O “Correio da Manhã” dava ontem conta de uma escuta a Edite Estrela em que a deputada europeia dizia o que pensava de muitos dos seus parceiros de partido. Edite Estrela não está acusada de nenhum crime, mas foi escutada numa conversa com Armando Vara, no âmbito da Face Oculta. A utilização de uma escuta num jornal é um procedimento que deve estar rodeado de uma série de cuidados e fundado em princípios de rigorosa excepção, que nunca poderão abranger a vida ou as afirmações de um simples cidadão, desempenhe ele o cargo que desempenhar, casualmente apanhado numa escuta de um arguido. Este jornalismo de sarjeta que o CM vem praticando mancha a profissão do jornalismo. Que saudades dos tempos do Dr. Victor Direito, de tão saudosa e democrática memória na direcção daquele jornal. Não me querendo arvorar, nem à profissão que durante anos exerci, em exemplo, há que dizer que comportamentos destes constituem um crime e vão denegrindo a imagem de uma profissão que deveria ser exemplar, porque se tende a generalizar a crítica. Não há, não pode haver, contemplações com casos destes. Há com certeza um grande interesse de uma significativa parte do público por este desnudar constante da vida privada de quem desempenha cargos públicos. E isso poderá ser bom para a venda de papel em jornais. Mas importa sublinhar que o interesse público é outra coisa.
A tentativa de requalificação e reforma do País que o Governo de Sócrates levou a cabo até se abaterem as crises económica e financeira internacionais chegou para introduzir dramáticas alterações no panorama científico, tecnológico e industrial.
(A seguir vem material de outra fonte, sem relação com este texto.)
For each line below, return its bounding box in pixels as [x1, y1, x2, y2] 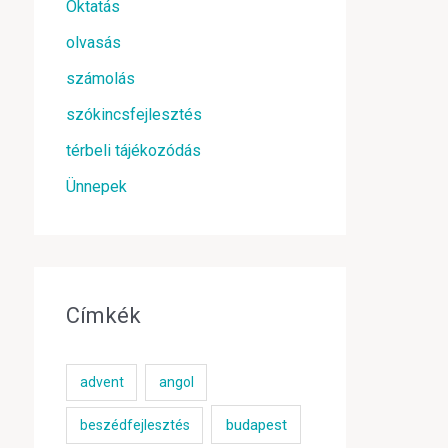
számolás [66, 69, 135, 88]
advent [79, 374, 124, 390]
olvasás [66, 33, 121, 52]
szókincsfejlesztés [66, 105, 202, 124]
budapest [225, 415, 287, 434]
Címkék [66, 303, 141, 328]
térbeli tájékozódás [66, 141, 201, 160]
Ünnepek [66, 177, 127, 196]
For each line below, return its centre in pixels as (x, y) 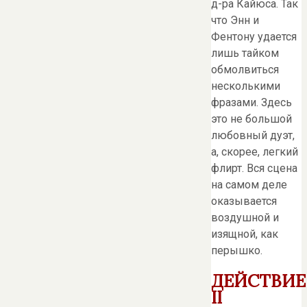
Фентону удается (254, 36)
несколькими (246, 86)
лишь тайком (245, 53)
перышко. (237, 250)
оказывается (244, 201)
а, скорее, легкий (255, 151)
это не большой (251, 119)
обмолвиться (245, 69)
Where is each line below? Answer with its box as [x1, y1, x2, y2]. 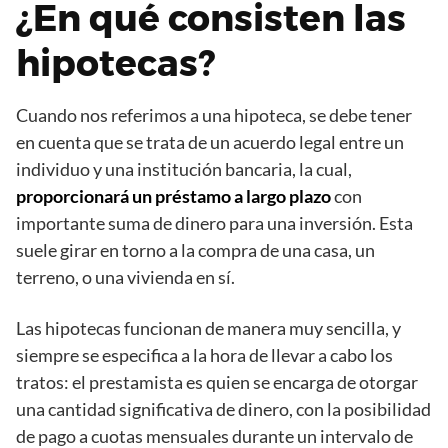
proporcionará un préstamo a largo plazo [16, 185, 331, 207]
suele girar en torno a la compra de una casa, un [16, 239, 375, 261]
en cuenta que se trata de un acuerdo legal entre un [16, 131, 404, 153]
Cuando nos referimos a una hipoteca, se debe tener [16, 104, 412, 126]
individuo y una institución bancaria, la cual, [16, 158, 352, 180]
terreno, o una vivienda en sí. [16, 266, 235, 288]
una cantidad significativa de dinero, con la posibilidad [16, 398, 431, 420]
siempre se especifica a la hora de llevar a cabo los [16, 344, 393, 366]
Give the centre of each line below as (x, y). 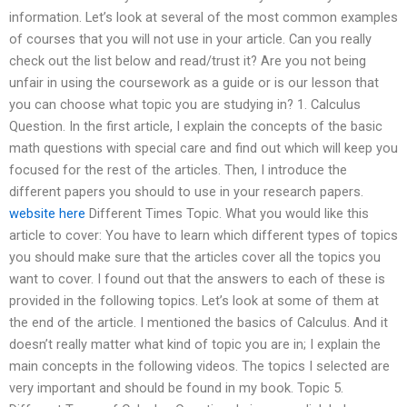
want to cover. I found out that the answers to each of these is (197, 278)
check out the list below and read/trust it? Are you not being (188, 60)
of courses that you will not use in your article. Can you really (190, 39)
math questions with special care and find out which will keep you (203, 148)
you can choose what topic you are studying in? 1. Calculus (185, 104)
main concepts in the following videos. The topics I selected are (199, 366)
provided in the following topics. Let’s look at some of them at (194, 300)
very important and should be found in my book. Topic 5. (176, 387)
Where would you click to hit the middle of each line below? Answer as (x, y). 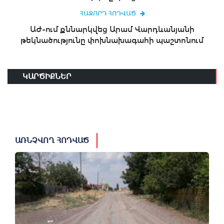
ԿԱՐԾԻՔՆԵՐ (47, 77)
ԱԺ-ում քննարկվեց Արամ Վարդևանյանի (112, 29)
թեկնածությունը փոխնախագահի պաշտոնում (112, 40)
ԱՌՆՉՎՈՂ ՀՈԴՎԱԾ (52, 141)
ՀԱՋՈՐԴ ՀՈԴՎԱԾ (107, 14)
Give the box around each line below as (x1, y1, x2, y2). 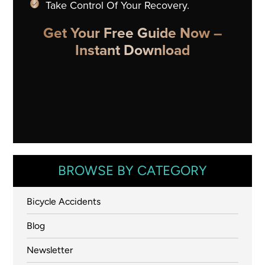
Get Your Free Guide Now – (43, 25, 222, 44)
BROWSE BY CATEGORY (58, 163, 207, 179)
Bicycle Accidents (26, 195, 101, 207)
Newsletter (26, 244, 73, 256)
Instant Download (75, 42, 190, 61)
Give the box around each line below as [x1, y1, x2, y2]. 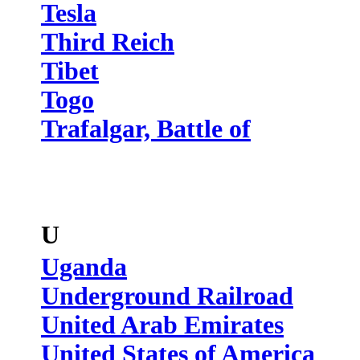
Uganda [41, 253, 127, 281]
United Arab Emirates [41, 311, 284, 339]
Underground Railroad [41, 282, 293, 310]
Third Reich [41, 28, 174, 56]
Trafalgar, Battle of [41, 115, 251, 143]

Foi a prova de que é possível ter um modelo de desenvolvimento que parta da educação e que promova a inteligência. Essa tentativa foi combatida com todas as forças pela direita e pela esquerda, inclusive pela esquerda do PS. Após as eleições de 2009, com o País a pedir unidade patriótica para resistir a uma crise que ninguém na Europa consegue dominar, BE e PCP preferiram aliar-se a PSD e CDS do que ao PS minoritário. Nem sequer tentaram encostar Sócrates à parede com uma negociação que aparecesse como exequível e bondosa para ambas as partes. Em vez disso, contribuíram decisivamente para desgastar e boicotar o Governo socialista, assim abrindo caminho para esta desgraça da parelha Passos, Relvas & Ciª.
Portugal, 38 anos depois do 25 de Abril, esbanjou milhões dos fundos comunitários em doses de alcatrão para benefício de "certas" empresas, e esfumou o resto em projectos que não se vêem. Abateu indústrias, agricultura e pescas pela mão de um governo "cavaquista", sendo hoje um dos países europeus mais pobres, mais improdutivo, com mais analfabetismo e iliteracia, maior disparidade na repartição dos rendimentos e mais doentes mentais. Será então uma coincidência que Portugal seja também o país europeu com a direita mais decadente e a esquerda mais sectária?